### Task item
A stretch of the entries below is to be set down exactly, running from the line with "and as long" through the line with "found life getting", both included, and no other line.

### Data for this exercise
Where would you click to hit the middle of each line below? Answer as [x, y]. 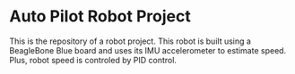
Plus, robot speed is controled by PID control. [93, 60]
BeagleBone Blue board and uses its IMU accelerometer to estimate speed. [148, 50]
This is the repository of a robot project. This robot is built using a [130, 41]
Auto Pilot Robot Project [100, 16]
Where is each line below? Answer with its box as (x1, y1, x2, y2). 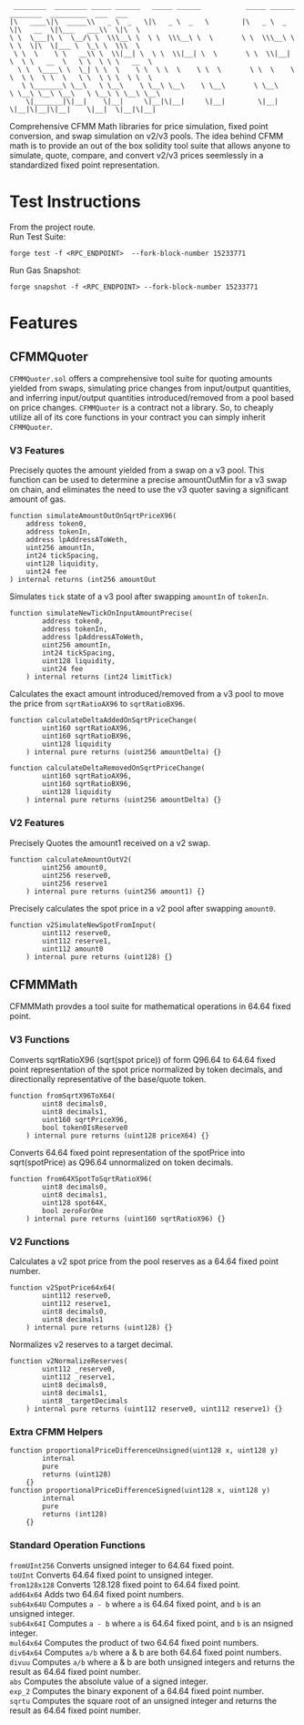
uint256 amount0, (42, 862, 107, 872)
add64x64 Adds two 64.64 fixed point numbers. (9, 1588, 185, 1599)
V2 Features (9, 817, 66, 830)
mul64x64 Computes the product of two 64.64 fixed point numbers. (9, 1637, 259, 1648)
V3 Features (9, 444, 66, 456)
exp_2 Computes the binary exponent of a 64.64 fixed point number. (9, 1685, 265, 1696)
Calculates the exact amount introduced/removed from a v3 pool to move (9, 689, 285, 699)
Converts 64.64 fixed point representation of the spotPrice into (9, 1147, 246, 1158)
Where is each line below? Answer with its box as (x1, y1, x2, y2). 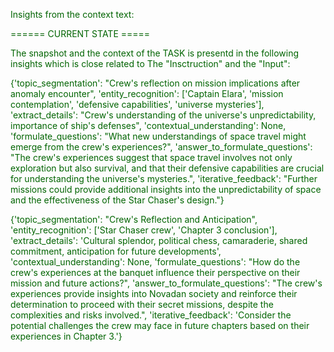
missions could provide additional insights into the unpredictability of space (10, 184, 322, 195)
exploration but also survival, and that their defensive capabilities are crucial (10, 162, 325, 174)
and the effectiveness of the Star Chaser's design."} (10, 194, 225, 206)
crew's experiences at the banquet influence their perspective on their (10, 267, 301, 278)
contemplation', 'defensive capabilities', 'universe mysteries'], (10, 99, 265, 110)
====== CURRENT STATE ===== (10, 28, 151, 39)
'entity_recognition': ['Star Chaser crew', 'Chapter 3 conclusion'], (10, 224, 278, 236)
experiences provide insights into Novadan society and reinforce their (10, 288, 298, 299)
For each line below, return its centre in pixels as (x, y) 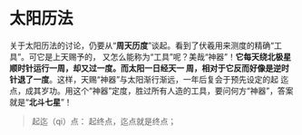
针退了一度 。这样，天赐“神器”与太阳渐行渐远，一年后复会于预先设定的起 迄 (149, 79)
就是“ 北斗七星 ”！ (41, 101)
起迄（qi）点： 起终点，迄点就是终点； (104, 121)
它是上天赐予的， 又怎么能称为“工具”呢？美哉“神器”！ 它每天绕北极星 (164, 56)
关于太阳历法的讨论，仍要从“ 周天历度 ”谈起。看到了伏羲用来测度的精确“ (142, 45)
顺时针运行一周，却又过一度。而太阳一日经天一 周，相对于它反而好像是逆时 (150, 68)
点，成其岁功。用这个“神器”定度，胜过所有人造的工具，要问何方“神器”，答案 (151, 91)
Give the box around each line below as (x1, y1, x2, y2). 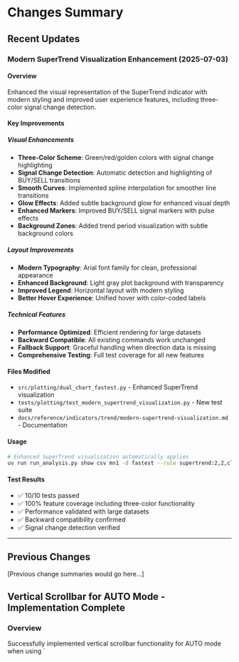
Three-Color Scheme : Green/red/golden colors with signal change (17, 153, 215, 162)
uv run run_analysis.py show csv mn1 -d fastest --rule (7, 459, 176, 467)
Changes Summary (7, 4, 124, 21)
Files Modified (7, 367, 51, 375)
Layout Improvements (7, 245, 74, 254)
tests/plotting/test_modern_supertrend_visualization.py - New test (17, 398, 223, 407)
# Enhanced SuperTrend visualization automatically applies (7, 453, 190, 460)
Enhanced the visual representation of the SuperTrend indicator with (7, 87, 208, 96)
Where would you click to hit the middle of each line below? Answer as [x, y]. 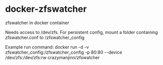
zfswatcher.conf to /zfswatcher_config [45, 37]
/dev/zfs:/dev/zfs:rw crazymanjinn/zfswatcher [53, 57]
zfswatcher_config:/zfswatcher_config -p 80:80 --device [64, 52]
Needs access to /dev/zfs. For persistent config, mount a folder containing [81, 32]
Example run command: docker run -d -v [47, 47]
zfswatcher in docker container [37, 23]
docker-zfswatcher [46, 9]
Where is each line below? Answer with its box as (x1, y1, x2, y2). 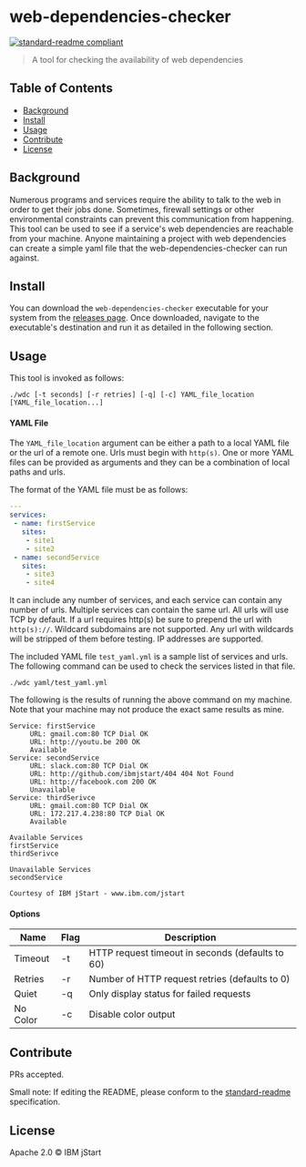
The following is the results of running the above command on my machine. (9, 694, 293, 705)
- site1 (25, 536, 55, 545)
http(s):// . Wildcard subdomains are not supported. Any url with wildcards (9, 624, 294, 635)
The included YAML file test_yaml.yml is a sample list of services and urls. (9, 651, 289, 662)
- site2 (25, 544, 55, 553)
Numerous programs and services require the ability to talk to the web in (9, 194, 281, 205)
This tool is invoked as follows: (9, 373, 125, 384)
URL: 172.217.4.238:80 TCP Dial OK (29, 809, 166, 819)
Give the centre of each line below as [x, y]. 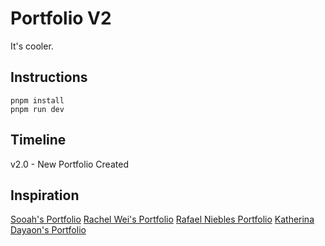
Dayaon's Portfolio [48, 230]
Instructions [49, 77]
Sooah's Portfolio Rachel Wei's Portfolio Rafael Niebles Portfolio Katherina [162, 219]
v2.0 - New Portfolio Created [69, 164]
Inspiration [45, 195]
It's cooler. [32, 46]
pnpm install [37, 100]
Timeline [38, 140]
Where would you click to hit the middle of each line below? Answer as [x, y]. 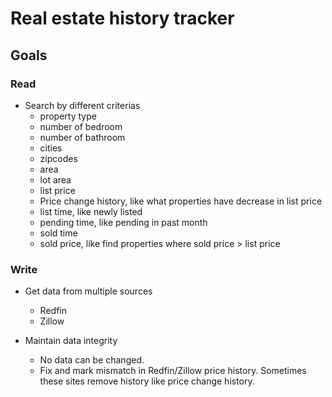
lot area [55, 179]
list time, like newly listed [91, 211]
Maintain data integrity [71, 341]
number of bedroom [81, 126]
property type [68, 116]
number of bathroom [82, 137]
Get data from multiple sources [88, 291]
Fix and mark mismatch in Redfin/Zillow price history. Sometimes [173, 371]
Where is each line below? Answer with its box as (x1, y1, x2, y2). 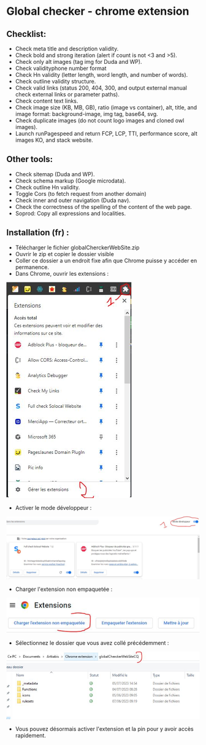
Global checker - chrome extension (6, 4, 189, 18)
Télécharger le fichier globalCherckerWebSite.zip (15, 244, 140, 251)
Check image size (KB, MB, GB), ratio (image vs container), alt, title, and (15, 104, 197, 111)
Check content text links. (15, 97, 78, 104)
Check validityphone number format (15, 64, 107, 72)
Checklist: (6, 29, 47, 39)
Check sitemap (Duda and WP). (15, 170, 95, 177)
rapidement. (15, 731, 46, 739)
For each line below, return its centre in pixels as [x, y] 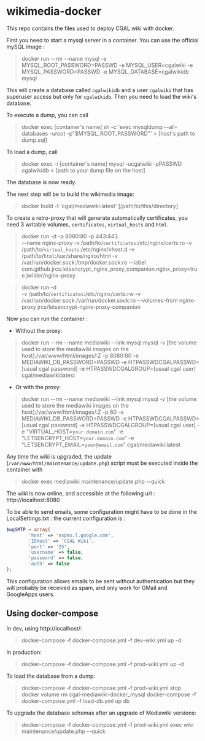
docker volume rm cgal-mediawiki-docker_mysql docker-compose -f [109, 694]
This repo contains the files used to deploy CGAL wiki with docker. [90, 28]
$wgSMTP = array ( [29, 529]
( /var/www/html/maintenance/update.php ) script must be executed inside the [102, 463]
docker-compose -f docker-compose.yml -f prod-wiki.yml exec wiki [107, 724]
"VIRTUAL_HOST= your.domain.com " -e [75, 432]
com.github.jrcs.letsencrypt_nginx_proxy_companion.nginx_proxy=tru [109, 269]
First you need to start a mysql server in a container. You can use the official [102, 40]
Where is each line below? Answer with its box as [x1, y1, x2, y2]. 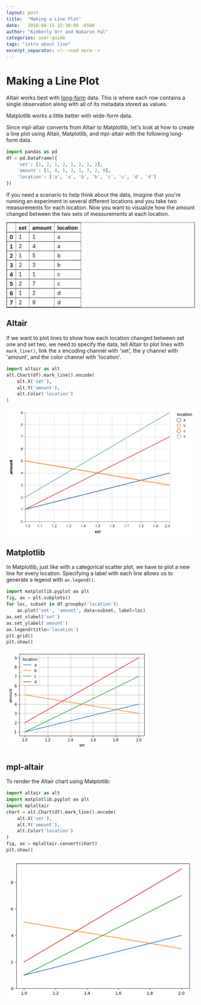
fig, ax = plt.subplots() [6, 595, 71, 601]
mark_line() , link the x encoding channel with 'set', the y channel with [6, 347, 178, 354]
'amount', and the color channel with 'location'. [6, 353, 121, 360]
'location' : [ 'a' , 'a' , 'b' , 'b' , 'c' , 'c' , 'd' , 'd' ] [17, 174, 157, 180]
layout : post [6, 10, 39, 16]
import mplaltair [6, 802, 50, 809]
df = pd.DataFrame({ [6, 155, 58, 161]
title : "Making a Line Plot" [6, 16, 82, 22]
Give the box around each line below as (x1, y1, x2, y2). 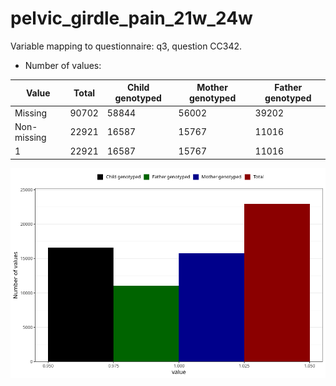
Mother (196, 82, 228, 94)
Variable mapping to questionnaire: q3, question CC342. (10, 40, 243, 52)
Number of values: (24, 59, 102, 71)
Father (274, 82, 303, 94)
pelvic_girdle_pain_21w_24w (10, 7, 253, 30)
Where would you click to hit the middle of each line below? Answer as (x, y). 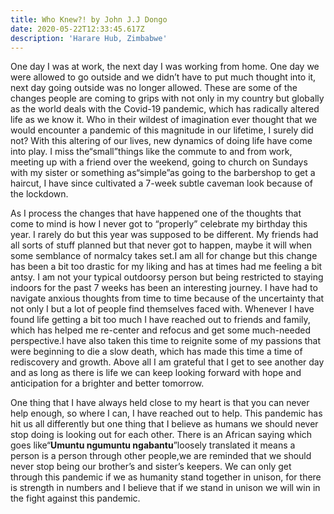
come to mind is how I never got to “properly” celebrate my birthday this (159, 224)
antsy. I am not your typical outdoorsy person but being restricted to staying (167, 277)
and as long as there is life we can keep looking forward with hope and (156, 373)
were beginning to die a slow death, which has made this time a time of (156, 352)
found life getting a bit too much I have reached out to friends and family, (160, 320)
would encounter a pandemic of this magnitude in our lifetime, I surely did (162, 130)
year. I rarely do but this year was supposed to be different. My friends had (164, 235)
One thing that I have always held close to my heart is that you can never (160, 403)
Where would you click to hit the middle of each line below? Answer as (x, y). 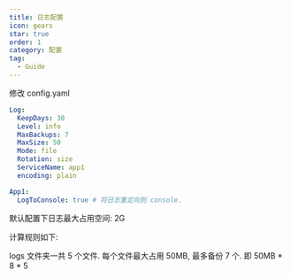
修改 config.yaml (40, 93)
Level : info (39, 126)
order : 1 (25, 42)
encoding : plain (47, 175)
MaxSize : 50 (39, 143)
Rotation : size (45, 159)
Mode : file (37, 151)
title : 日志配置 (36, 17)
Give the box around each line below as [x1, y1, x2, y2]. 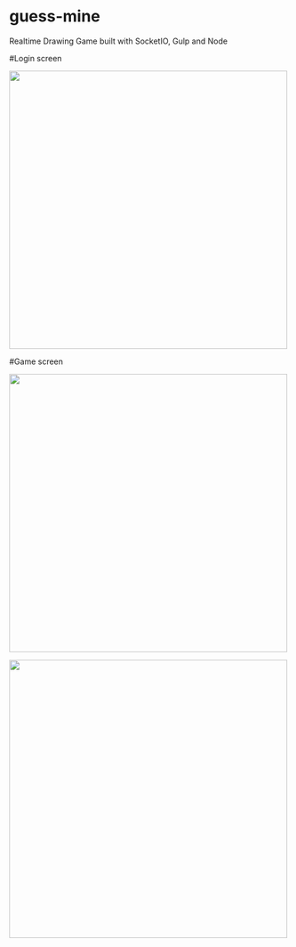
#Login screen [9, 53, 62, 63]
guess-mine [9, 6, 100, 27]
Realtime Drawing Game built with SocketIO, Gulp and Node [9, 36, 228, 46]
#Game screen [9, 356, 64, 367]

### Written answer
and as long as there is life we can keep looking forward with hope and (156, 373)
were beginning to die a slow death, which has made this time a time of (156, 352)
found life getting a bit too much I have reached out to friends and family, (160, 320)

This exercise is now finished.